KARAWANG | CYBERNUSANTARA1.ID — Kepolisian Daerah Jawa Barat bersama Polres Karawang kembali menunjukkan kepeduliannya terhadap masyarakat terdampak banjir dengan menyediakan alat pengolahan air bersih berteknologi tinggi yang mampu menetralisasi air kotor menjadi air layak dan aman untuk dikonsumsi, Rabu (21/1/2026).
Bantuan tersebut disalurkan kepada warga terdampak banjir sebagai bagian dari upaya memenuhi kebutuhan dasar masyarakat di tengah kondisi darurat akibat bencana alam. Kehadiran alat pengolahan air ini dinilai sangat membantu, mengingat keterbatasan akses air bersih yang dialami warga selama banjir melanda wilayah tersebut.

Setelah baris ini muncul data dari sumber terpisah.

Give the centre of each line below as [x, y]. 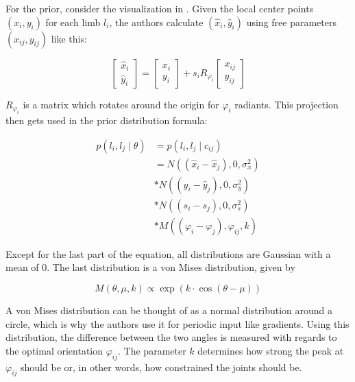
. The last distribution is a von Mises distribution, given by [171, 267]
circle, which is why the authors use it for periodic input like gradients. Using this [177, 323]
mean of [22, 267]
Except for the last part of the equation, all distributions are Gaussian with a [168, 253]
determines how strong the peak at [271, 350]
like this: [69, 38]
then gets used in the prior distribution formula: [107, 120]
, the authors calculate [156, 22]
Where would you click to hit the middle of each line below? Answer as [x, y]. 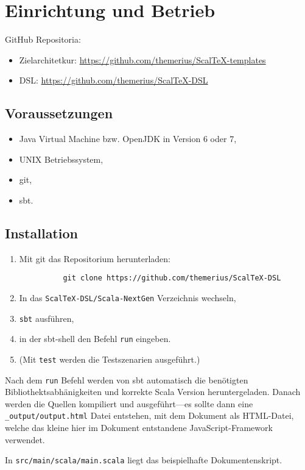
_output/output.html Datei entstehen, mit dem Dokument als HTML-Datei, [149, 415]
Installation [41, 233]
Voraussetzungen [59, 113]
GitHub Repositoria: [43, 39]
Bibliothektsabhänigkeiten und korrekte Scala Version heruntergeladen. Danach [153, 392]
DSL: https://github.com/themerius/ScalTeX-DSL [114, 80]
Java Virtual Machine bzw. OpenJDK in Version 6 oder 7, [128, 139]
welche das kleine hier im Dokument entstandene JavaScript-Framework [139, 428]
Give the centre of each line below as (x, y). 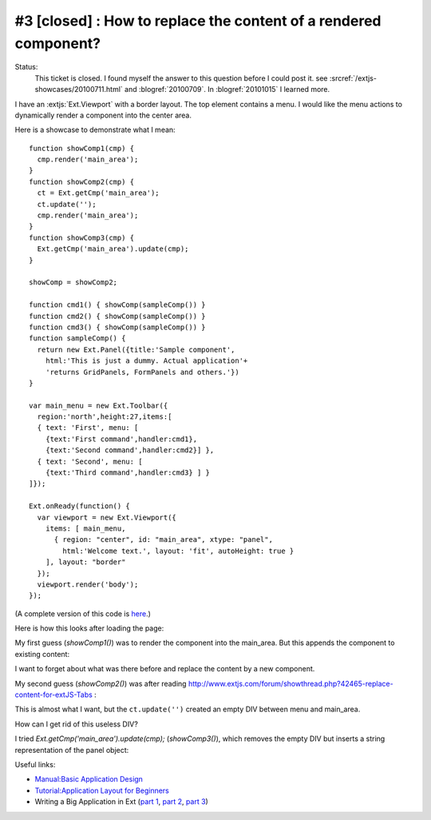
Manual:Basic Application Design (89, 779)
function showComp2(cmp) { (82, 181)
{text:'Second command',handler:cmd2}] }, (130, 450)
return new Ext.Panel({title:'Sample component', (136, 349)
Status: (26, 67)
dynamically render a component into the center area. (103, 115)
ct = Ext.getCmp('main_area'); (98, 193)
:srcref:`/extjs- (353, 78)
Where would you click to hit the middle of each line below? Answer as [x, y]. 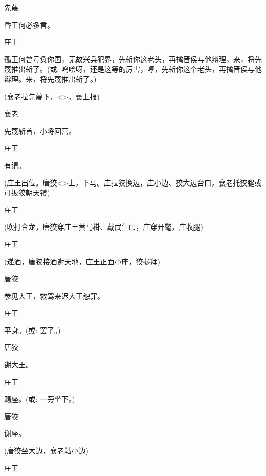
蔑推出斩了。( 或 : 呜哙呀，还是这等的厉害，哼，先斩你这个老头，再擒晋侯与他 [133, 69]
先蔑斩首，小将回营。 [40, 130]
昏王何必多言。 [29, 24]
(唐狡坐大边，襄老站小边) [46, 451]
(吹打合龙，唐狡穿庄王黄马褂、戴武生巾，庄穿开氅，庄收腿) [104, 227]
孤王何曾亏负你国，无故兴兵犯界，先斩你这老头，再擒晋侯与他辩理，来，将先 [133, 59]
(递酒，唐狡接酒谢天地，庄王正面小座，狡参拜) [82, 261]
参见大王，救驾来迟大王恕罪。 [54, 295]
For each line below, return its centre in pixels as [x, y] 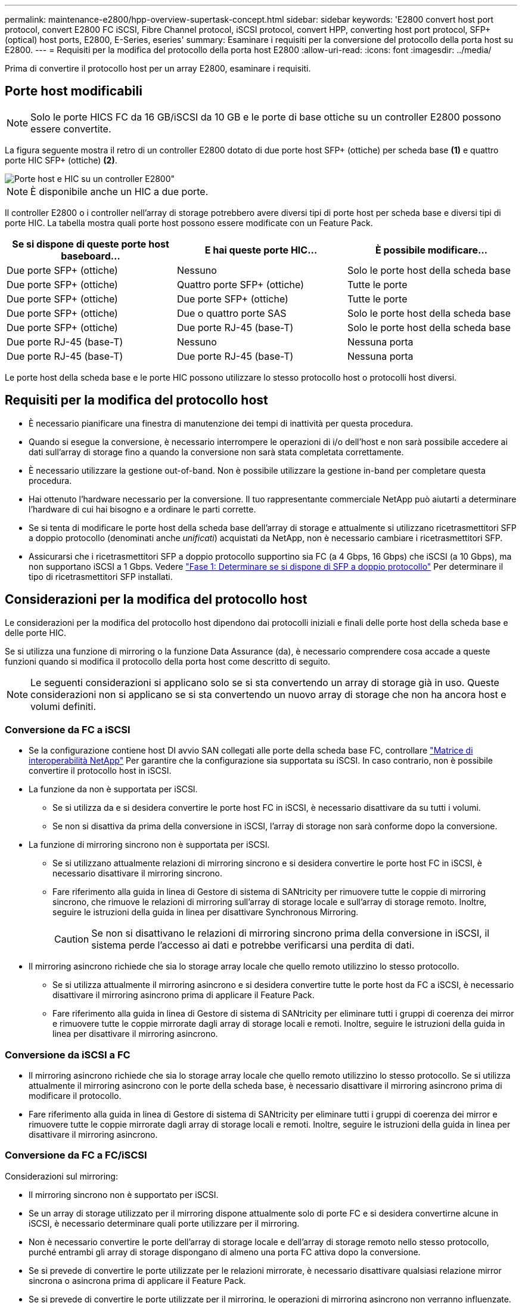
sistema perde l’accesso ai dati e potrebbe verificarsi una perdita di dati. [253, 945]
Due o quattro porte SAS [232, 313]
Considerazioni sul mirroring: [61, 1176]
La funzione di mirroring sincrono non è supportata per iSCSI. [149, 845]
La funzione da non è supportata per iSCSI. [113, 789]
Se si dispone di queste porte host [91, 244]
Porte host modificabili [74, 91]
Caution [72, 939]
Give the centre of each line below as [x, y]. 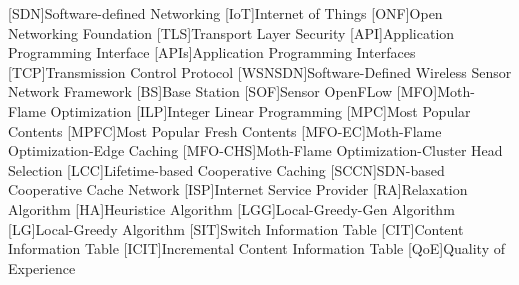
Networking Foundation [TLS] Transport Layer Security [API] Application [231, 32]
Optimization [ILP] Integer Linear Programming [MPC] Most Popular [260, 110]
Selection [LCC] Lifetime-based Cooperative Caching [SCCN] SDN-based [226, 169]
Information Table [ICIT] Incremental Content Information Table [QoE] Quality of [257, 248]
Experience [42, 267]
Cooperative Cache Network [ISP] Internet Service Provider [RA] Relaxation [238, 189]
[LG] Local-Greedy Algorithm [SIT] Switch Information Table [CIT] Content [236, 228]
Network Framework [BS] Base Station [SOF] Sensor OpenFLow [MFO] [223, 91]
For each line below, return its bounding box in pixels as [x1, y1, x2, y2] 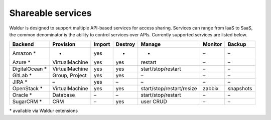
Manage [141, 41, 161, 48]
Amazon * [12, 50, 36, 57]
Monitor [202, 41, 222, 48]
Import [93, 41, 110, 48]
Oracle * [12, 92, 32, 99]
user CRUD [141, 98, 168, 105]
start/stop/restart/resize [141, 85, 198, 92]
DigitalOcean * [12, 65, 47, 72]
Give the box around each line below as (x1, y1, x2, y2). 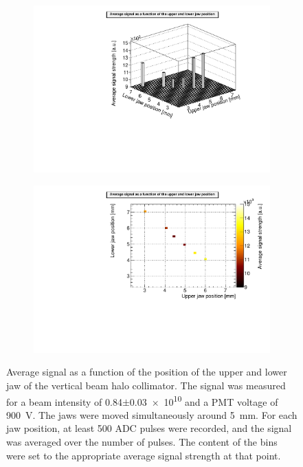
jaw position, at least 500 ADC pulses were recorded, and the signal (6, 421, 292, 435)
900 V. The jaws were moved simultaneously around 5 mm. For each (6, 407, 298, 422)
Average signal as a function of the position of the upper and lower (6, 365, 287, 379)
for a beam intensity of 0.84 (6, 394, 122, 409)
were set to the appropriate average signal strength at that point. (6, 448, 281, 462)
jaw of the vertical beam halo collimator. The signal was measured (6, 378, 286, 392)
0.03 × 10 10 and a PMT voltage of (129, 392, 278, 409)
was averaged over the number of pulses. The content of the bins (6, 435, 278, 449)

Peralatan pengolahan air yang dikerahkan mampu menyaring dan menetralisasi air yang tercemar, sehingga dapat dimanfaatkan sebagai air bersih siap minum. Dengan teknologi tersebut, warga tidak lagi sepenuhnya bergantung pada pasokan air dari luar daerah.
Kabid Humas Polda Jawa Barat, Kombes Pol. Hendra Rochmawan, S.I.K., M.H., menegaskan bahwa Polda Jabar senantiasa berupaya hadir memberikan pelayanan terbaik bagi masyarakat, khususnya saat menghadapi bencana.
“Polda Jabar selalu mengupayakan yang terbaik untuk masyarakat. Kami hadir tidak hanya menjaga keamanan, tetapi juga membantu memenuhi kebutuhan dasar warga terdampak banjir, salah satunya dengan menyediakan alat pengolahan air bersih agar dapat langsung dimanfaatkan oleh masyarakat,” ujar Kombes Pol. Hendra.
Bantuan tersebut mendapat apresiasi dari masyarakat setempat. Kepala Sekolah Desa Karangligar II menyampaikan terima kasih atas perhatian dan bantuan tenaga serta peralatan yang telah diberikan oleh Polda Jawa Barat.
“Terima kasih kepada Polda Jabar atas bantuan tenaga dan alat yang telah dikerahkan untuk membantu masyarakat terdampak banjir di Desa Karangligar,” ujarnya.
Melalui langkah ini, Polda Jawa Barat berharap dapat meringankan beban masyarakat sekaligus membantu pemulihan kondisi warga pascabanjir. Polda Jabar menegaskan komitmennya untuk terus hadir dan bersinergi dengan masyarakat dalam setiap situasi, khususnya saat terjadi bencana alam.